General Introduction
Aphrodite Engine is the official backend engine for PygmalionAI, designed to provide an inference endpoint for PygmalionAI sites and support rapid deployment of Hugging Face compatible models. The engine leverages vLLM's Paged Attention technology to enable efficient K/V management and sequential batch processing, which significantly improves inference speed and memory utilization.Aphrodite Engine supports multiple quantization formats and distributed inference for a wide range of modern GPU and TPU devices.
Function List
- Continuous Batch Processing: Efficiently handle multiple requests and improve inference speed.
- Paged Attention: Optimize K/V management to improve memory utilization.
- CUDA-optimized kernel: Improving inference performance.
- Quantitative support: Supports multiple quantization formats such as AQLM, AWQ, Bitsandbytes, etc.

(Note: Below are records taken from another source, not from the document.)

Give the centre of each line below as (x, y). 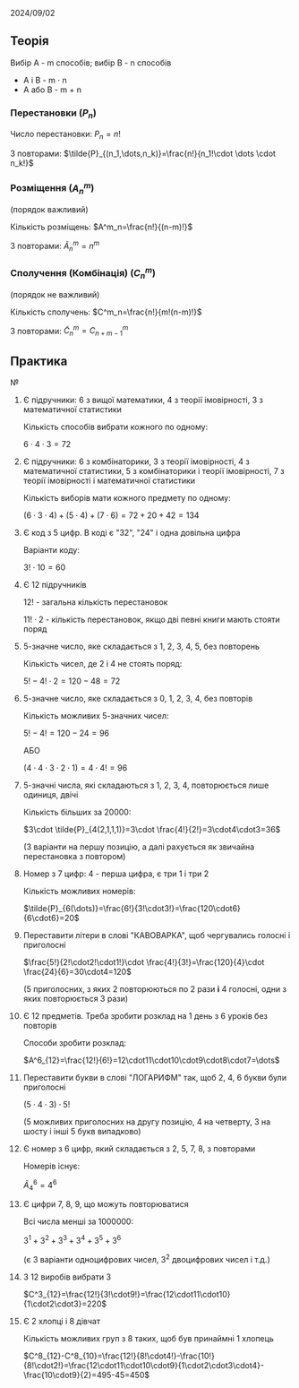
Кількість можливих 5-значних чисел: (96, 715)
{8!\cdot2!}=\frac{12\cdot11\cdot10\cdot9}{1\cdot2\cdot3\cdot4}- (144, 1365)
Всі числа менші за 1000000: (78, 1221)
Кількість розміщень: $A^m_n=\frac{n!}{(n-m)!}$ (102, 227)
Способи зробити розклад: (75, 1042)
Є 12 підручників (55, 584)
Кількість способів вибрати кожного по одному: (115, 427)
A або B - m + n (52, 90)
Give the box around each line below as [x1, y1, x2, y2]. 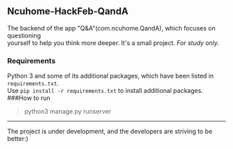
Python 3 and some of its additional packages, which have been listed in [7, 72, 214, 80]
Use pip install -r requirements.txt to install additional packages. [7, 87, 203, 95]
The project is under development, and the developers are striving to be [7, 128, 213, 136]
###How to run [7, 94, 51, 103]
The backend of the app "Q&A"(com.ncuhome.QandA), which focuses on [7, 24, 216, 32]
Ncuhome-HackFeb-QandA [7, 6, 129, 17]
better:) [7, 134, 29, 143]
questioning [7, 31, 42, 40]
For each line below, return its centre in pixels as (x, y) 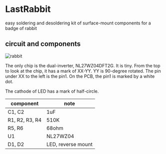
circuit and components (43, 44)
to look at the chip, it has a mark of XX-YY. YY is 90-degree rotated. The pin (83, 71)
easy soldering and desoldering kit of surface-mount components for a (78, 23)
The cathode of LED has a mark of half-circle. (52, 91)
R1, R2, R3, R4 (25, 120)
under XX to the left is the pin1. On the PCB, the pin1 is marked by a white (80, 76)
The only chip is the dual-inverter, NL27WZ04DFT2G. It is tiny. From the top (83, 65)
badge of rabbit (21, 28)
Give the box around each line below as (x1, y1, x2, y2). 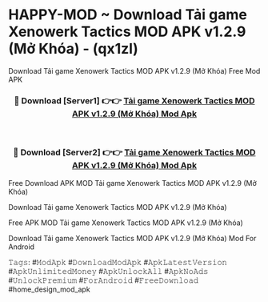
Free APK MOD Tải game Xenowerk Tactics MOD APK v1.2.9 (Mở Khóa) (8, 218, 244, 228)
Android (8, 242, 34, 252)
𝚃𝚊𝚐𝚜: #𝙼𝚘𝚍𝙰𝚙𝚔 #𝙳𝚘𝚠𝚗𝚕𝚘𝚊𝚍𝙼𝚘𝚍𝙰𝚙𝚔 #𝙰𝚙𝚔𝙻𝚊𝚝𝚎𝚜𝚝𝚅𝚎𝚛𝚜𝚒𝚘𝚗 (8, 257, 228, 267)
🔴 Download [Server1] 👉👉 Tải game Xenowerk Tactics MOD (14, 95, 255, 106)
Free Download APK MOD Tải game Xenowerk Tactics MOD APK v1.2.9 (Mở (8, 178, 258, 187)
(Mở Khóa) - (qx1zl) (8, 40, 138, 58)
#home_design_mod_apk (8, 284, 90, 294)
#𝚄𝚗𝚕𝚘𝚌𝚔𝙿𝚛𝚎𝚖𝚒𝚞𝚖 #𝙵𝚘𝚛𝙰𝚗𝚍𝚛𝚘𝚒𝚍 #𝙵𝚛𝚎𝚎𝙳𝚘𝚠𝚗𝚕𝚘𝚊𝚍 (8, 275, 198, 285)
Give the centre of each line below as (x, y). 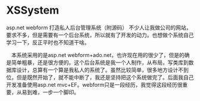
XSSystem (33, 10)
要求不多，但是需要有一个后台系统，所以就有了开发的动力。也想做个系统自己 (100, 35)
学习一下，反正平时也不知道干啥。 (48, 42)
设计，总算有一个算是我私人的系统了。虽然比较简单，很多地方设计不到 (102, 70)
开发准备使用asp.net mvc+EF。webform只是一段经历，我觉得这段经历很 (94, 84)
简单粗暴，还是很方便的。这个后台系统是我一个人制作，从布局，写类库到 (100, 62)
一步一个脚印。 (61, 92)
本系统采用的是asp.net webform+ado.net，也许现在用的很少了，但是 (95, 55)

- distributed inference: Supports 8-bit KV cache for high context length and high throughput requirements.
- Multi-device support: Compatible with NVIDIA, AMD, Intel GPUs and Google TPUs.
- Docker Deployment: Provide Docker images to simplify the deployment process.
- API compatible: Supports OpenAI-compatible APIs for easy integration into existing systems.
Using Help
Installation process
- Installation of dependencies::
- Make sure that Python versions 3.8 to 3.12 are installed on your system.
- For Linux users, the following command is recommended to install the dependencies:
sudo apt update && sudo apt install python3 python3-pip git wget curl bzip2 tar
- For Windows users, a WSL2 installation is recommended:
wsl --install sudo apt update && sudo apt install python3 python3-pip git wget curl bzip2 tar
- Installation of Aphrodite Engine::
- Use pip to install:
pip install -U aphrodite-engine
- priming model::
- Run the following command to start the model:
bash
aphrodite run meta-llama/Meta-Llama-3.1-8B-Instruct
- This will create an OpenAI-compatible API server with a default port of 2242.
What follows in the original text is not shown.